Information given =

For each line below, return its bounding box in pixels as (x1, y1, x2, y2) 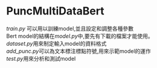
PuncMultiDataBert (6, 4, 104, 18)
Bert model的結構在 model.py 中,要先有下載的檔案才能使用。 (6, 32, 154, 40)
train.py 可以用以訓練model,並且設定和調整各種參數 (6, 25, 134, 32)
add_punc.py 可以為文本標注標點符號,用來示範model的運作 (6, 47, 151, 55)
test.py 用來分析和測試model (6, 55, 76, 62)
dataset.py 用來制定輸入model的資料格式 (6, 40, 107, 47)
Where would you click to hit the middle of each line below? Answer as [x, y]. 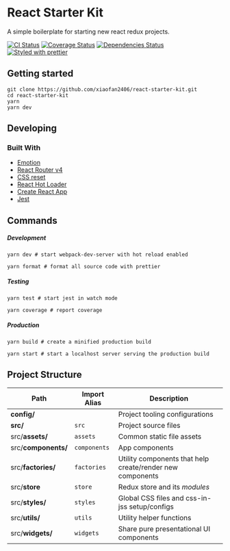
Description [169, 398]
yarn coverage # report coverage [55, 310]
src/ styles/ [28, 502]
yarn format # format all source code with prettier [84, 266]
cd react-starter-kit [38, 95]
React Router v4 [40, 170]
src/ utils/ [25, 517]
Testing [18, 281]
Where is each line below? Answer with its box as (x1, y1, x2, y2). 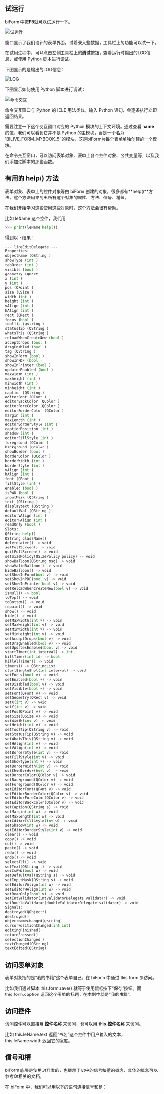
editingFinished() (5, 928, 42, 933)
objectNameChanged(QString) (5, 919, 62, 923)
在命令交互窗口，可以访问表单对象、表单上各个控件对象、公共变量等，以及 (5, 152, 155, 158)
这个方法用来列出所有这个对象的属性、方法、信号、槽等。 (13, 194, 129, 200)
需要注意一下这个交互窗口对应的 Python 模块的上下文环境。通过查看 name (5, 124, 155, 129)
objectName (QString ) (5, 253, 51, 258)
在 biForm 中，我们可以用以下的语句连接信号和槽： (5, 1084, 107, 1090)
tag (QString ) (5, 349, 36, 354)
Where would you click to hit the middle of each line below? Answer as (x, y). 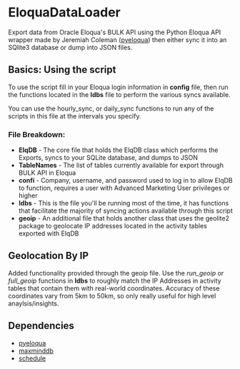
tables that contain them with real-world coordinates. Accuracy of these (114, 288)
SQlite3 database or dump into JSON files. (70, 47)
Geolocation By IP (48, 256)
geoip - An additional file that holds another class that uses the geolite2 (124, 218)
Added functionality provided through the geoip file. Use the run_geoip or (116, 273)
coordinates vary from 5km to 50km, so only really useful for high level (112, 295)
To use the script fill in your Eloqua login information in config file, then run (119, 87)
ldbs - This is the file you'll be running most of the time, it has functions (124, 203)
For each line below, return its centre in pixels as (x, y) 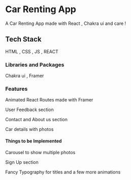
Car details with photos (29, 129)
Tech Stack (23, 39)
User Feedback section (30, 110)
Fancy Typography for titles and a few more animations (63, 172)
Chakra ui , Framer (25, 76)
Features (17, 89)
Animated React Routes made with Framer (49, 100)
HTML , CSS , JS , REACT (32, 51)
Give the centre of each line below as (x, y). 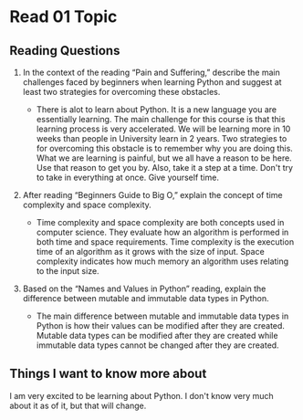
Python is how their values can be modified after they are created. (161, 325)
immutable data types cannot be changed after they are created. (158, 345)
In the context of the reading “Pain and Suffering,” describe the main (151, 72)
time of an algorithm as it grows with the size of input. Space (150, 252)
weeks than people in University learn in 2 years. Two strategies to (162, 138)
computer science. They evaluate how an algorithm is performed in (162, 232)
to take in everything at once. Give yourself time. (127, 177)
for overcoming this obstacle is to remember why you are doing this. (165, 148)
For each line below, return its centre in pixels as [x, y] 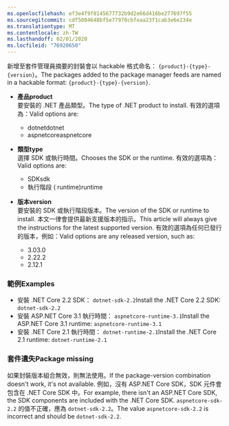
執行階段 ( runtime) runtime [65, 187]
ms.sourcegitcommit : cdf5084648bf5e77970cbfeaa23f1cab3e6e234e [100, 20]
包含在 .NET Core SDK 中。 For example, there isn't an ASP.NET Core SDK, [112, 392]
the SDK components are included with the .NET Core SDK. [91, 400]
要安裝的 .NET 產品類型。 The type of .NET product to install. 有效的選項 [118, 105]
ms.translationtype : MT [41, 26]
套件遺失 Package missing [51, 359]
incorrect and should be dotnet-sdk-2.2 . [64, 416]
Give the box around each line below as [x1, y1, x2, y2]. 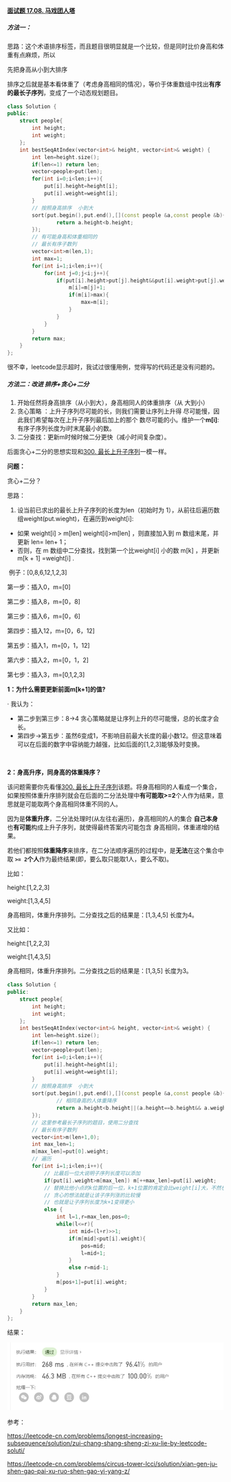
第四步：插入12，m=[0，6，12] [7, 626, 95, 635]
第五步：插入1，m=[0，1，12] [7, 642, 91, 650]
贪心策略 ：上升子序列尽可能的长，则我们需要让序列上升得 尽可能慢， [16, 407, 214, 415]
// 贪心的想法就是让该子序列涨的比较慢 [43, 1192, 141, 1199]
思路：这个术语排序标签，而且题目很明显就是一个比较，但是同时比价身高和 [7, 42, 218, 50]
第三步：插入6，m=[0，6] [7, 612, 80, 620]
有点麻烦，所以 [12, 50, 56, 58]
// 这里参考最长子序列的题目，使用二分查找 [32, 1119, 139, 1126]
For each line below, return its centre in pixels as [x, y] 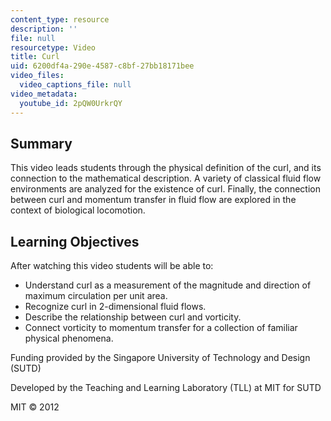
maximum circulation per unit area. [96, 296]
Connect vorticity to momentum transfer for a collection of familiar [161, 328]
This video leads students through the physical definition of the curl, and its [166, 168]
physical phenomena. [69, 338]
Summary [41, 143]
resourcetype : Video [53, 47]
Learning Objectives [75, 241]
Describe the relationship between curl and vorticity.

Task goal = Copy out the preceding entries without a single change, leaving out the pictures.

Answer to the exercise =
For each line below, return its bounding box in pixels as (x1, y1, x2, y2) 
PuncMultiDataBert (6, 4, 104, 18)
Bert model的結構在 model.py 中,要先有下載的檔案才能使用。 (6, 32, 154, 40)
train.py 可以用以訓練model,並且設定和調整各種參數 (6, 25, 134, 32)
add_punc.py 可以為文本標注標點符號,用來示範model的運作 (6, 47, 151, 55)
test.py 用來分析和測試model (6, 55, 76, 62)
dataset.py 用來制定輸入model的資料格式 (6, 40, 107, 47)
Where would you click to hit the middle of each line below? Answer as [x, y]. 
Description [169, 398]
yarn coverage # report coverage [55, 310]
src/ styles/ [28, 502]
yarn format # format all source code with prettier [84, 266]
cd react-starter-kit [38, 95]
React Router v4 [40, 170]
src/ utils/ [25, 517]
Testing [18, 281]
Where is each line below? Answer with its box as (x1, y1, x2, y2). 
editingFinished() (5, 928, 42, 933)
objectNameChanged(QString) (5, 919, 62, 923)
在命令交互窗口，可以访问表单对象、表单上各个控件对象、公共变量等，以及 (5, 152, 155, 158)
这个方法用来列出所有这个对象的属性、方法、信号、槽等。 (13, 194, 129, 200)
需要注意一下这个交互窗口对应的 Python 模块的上下文环境。通过查看 name (5, 124, 155, 129)
objectName (QString ) (5, 253, 51, 258)
在 biForm 中，我们可以用以下的语句连接信号和槽： (5, 1084, 107, 1090)
tag (QString ) (5, 349, 36, 354)
Where would you click to hit the middle of each line below? Answer as (x, y). 
tables that contain them with real-world coordinates. Accuracy of these (114, 288)
SQlite3 database or dump into JSON files. (70, 47)
Geolocation By IP (48, 256)
geoip - An additional file that holds another class that uses the geolite2 (124, 218)
Added functionality provided through the geoip file. Use the run_geoip or (116, 273)
coordinates vary from 5km to 50km, so only really useful for high level (112, 295)
To use the script fill in your Eloqua login information in config file, then run (119, 87)
ldbs - This is the file you'll be running most of the time, it has functions (124, 203)
For each line below, return its centre in pixels as (x, y) 
Car details with photos (29, 129)
Tech Stack (23, 39)
User Feedback section (30, 110)
Fancy Typography for titles and a few more animations (63, 172)
Chakra ui , Framer (25, 76)
Features (17, 89)
Animated React Routes made with Framer (49, 100)
HTML , CSS , JS , REACT (32, 51)
Give the centre of each line below as (x, y). 
Python is how their values can be modified after they are created. (161, 325)
immutable data types cannot be changed after they are created. (158, 345)
In the context of the reading “Pain and Suffering,” describe the main (151, 72)
time of an algorithm as it grows with the size of input. Space (150, 252)
weeks than people in University learn in 2 years. Two strategies to (162, 138)
computer science. They evaluate how an algorithm is performed in (162, 232)
to take in everything at once. Give yourself time. (127, 177)
for overcoming this obstacle is to remember why you are doing this. (165, 148)
For each line below, return its centre in pixels as [x, y] 
執行階段 ( runtime) runtime [65, 187]
ms.sourcegitcommit : cdf5084648bf5e77970cbfeaa23f1cab3e6e234e [100, 20]
包含在 .NET Core SDK 中。 For example, there isn't an ASP.NET Core SDK, [112, 392]
the SDK components are included with the .NET Core SDK. [91, 400]
要安裝的 .NET 產品類型。 The type of .NET product to install. 有效的選項 [118, 105]
ms.translationtype : MT [41, 26]
套件遺失 Package missing [51, 359]
incorrect and should be dotnet-sdk-2.2 . [64, 416]
Give the box around each line below as [x1, y1, x2, y2]. 
第四步：插入12，m=[0，6，12] [7, 626, 95, 635]
第五步：插入1，m=[0，1，12] [7, 642, 91, 650]
贪心策略 ：上升子序列尽可能的长，则我们需要让序列上升得 尽可能慢， [16, 407, 214, 415]
// 贪心的想法就是让该子序列涨的比较慢 [43, 1192, 141, 1199]
思路：这个术语排序标签，而且题目很明显就是一个比较，但是同时比价身高和 [7, 42, 218, 50]
第三步：插入6，m=[0，6] [7, 612, 80, 620]
有点麻烦，所以 [12, 50, 56, 58]
// 这里参考最长子序列的题目，使用二分查找 [32, 1119, 139, 1126]
For each line below, return its centre in pixels as [x, y] 
maximum circulation per unit area. [96, 296]
Connect vorticity to momentum transfer for a collection of familiar [161, 328]
This video leads students through the physical definition of the curl, and its [166, 168]
physical phenomena. [69, 338]
Summary [41, 143]
resourcetype : Video [53, 47]
Learning Objectives [75, 241]
Describe the relationship between curl and vorticity.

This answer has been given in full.